2. Now modify the body of the catch so that it
prints a useful message (e.g., "Not a letter") followed by the
exception. Compile and run the program. Although it's useful to print the
exception for debugging, when you're trying to smoothly handle a condition that
you don't consider erroneous you often don't want to. In your print statement,
replace the exception with the character that created the out of bounds index.
Run the program again; much nicer!
Placing Exception Handlers
File ParseInts.java
contains a program that does the following:
·
Prompts for and reads in a line of input
·
Uses a second Scanner to take the input line one token at a time
and parses an integer from each token as it is extracted.
·
Sums the integers.
·
Prints the sum.
Save ParseInts to your directory and
compile and run it. If you give it the input
10 20 30 40
it should print
The sum of the integers on the line is
100.
Try some other inputs as well. Now try a line that contains both
integers and other values, e.g.,
We have 2 dogs and 1 cat.
You should get a NumberFormatException
when it tries to call Integer.parseInt
on "We", which is not an integer. One way around this is to put the
loop that reads inside a try and catch
the NumberFormatException but not do anything with
it. This way if it's not an integer it doesn't cause an error; it goes to the
exception handler, which does nothing. Do this as follows:
·
Modify the program to add a try statement that encompasses the
entire while loop. The try and opening {
should go before the while,
and the catch after the loop body.
Catch a NumberFormatException and have an empty body
for the catch.
·
Compile and run the program and enter a line with mixed integers
and other values. You should find that it stops summing at the first
non-integer, so the line above will produce a sum of 0, and the line "1
fish 2 fish" will produce a sum of 1. This is because the entire loop is
inside the try, so when an exception
is thrown the loop is terminated. To make it continue, move the try and catch inside the loop. Now when an exception is thrown, the next
statement is the next iteration of the loop, so the entire line is processed.
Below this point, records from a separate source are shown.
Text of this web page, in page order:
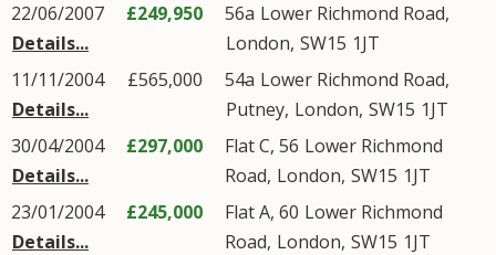
22/06/2007
Details...
£249,950 56a Lower Richmond Road,
London, SW15 1JT
11/11/2004
Details...
£565,000 54a Lower Richmond Road,
Putney, London, SW15 1JT
30/04/2004
Details...
£297,000 Flat C, 56 Lower Richmond
Road, London, SW15 1JT
23/01/2004
Details...
£245,000 Flat A, 60 Lower Richmond
Road, London, SW15 1JT

The dogs-and-cats input should now give a sum of 3, as should the fish input.
Throwing Exceptions
File Factorials.java
contains a program that calls the factorial
method of the MathUtils
class to compute the factorials of integers entered by the user. Save these
files to your directory and study the code in both, then compile and run
Factorials to see how it works. Try several positive integers, then try a negative number. You should find that it works
for small positive integers (values < 17), but that it returns a large
negative value for larger integers and that it always returns 1 for negative
integers.
1. Returning 1 as the factorial of any
negative integer is not correct—mathematically, the factorial function is not
defined for negative integers. To correct this, you could modify your factorial method to check if the
argument is negative, but then what? The method must return a value, and even
if it prints an error message, whatever value is returned could be
misconstrued. Instead it should throw an exception indicating that something
went wrong so it could not complete its calculation. You could define your own
exception class, but there is already an exception appropriate for this
situation—IllegalArgumentException, which extends RuntimeException. Modify your program as follows:
·
Modify the header of the factorial
method to indicate that factorial can
throw an IllegalArgumentException.
·
Modify the body of factorial
to check the value of the argument and, if it is negative, throw an IllegalArgumentException. Note that what you pass to throw is actually an instance of the IllegalArgumentException class, and that the constructor
takes a String parameter. Use this parameter to be specific about what the
problem is.
·
Compile and run your Factorials program after making these
changes. Now when you enter a negative number an exception will be thrown,
terminating the program. The program ends because the exception is not caught,
so it is thrown by the main method, causing a runtime error.
·
Modify the main method in your Factorials class to catch the
exception thrown by factorial and print an appropriate message, but then
continue with the loop. The message should include the message that you
passed with the exception but not the exception itself -- look at the online
Java documentation to see how to extract the message. (Hint: IllegalArgumentException
inherits its interesting methods from its superclasses, so look at what they have.)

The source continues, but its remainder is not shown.